I don't think that was a good move. No other models do this.

Der_Einzige an hour ago | parent | prev [-]

I'll straight up accuse them of on purpose muddying the waters. To get to the point of executing a successful training run like that, you have to count every failed experiment and experiment that gets you to the final training run. They spent well over 100 Million to train this model by that definition, and all definitions which don't include the failed runs up to the successful one at the end are at best disingenuous and at worst outright lies designed to trick investors into dumping Nvidia.

No, deepseek did not spend only 5.5 million for Deepseek V3. No Gemini was not "entirely trained on TPUs". They did hundreds of experiments on GPUs to get to the final training run done entirely on TPUs. GCP literally has millions of GPUs and you bet your ass that the gemini team has access to them and uses them daily. Deepseek total cost to make Deepseek V3 is also in the 100-400 million range when you count all of what's needed to get to the final training run.

Edit: (Can't post cus this site's "posting too fast" thing is really stupid/bad)

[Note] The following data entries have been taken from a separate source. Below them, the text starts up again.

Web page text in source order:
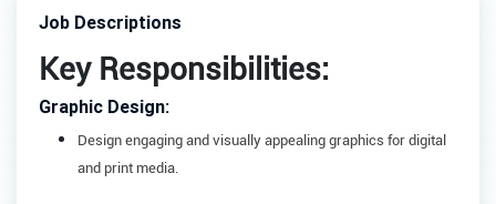
Job Descriptions
Key Responsibilities:
Graphic Design:
Design engaging and visually appealing graphics for digital
and print media.
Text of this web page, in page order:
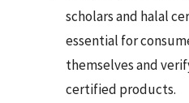
scholars and halal
essential for
themselves and
certified products.

The only way I can get reliable information out of folks like you is to loudly proclaim something wrong on the internet. I'm just going to even more aggressively do that from now on to goad people like you to set the record straight.

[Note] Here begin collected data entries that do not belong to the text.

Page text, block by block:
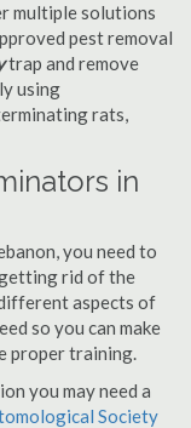
multiple solutions
pest removal
trap and remove
using
rats,
in
you need to
getting rid of the
aspects of
so you can make
proper training.
you may need a
Society

Even if they only used TPUs, they sure as shit spent orders of magnitude more than they claim due to "count the failed runs too"

querez 41 minutes ago | parent [-]

> No Gemini was not "entirely trained on TPUs". They did hundreds of experiments on GPUs to get to the final training run done entirely on TPUs. GCP literally has millions of GPUs and you bet your ass that the gemini team has access to them and uses them daily.

You are wrong. Gemini was definitely trained entirely on TPU. Of course your point of "you need to count failed experiments, too". Is correct. But you seem to have misconceptions around how deepmind operates and what infra it possess. Deepmind (or barely any of Google internal stuff) runs on Borg, an internal cloud system, which is completely separate (and different) from gcp. Deepmind does not have access to any meaningful gcp resources. And Borg barely has any GPUs. At the time I left deepmind, the amount of tpu compute available was probably 1000x to 10000x larger than the amount of gpu compute. You would never even think of seriously using GPUs for neural net training, it's too limited (in terms of available compute) and expensive (in terms of internal resource allocation units), and frankly less well supported by internal tooling than tpu. Even for small, short experiments, you would always use TPUs.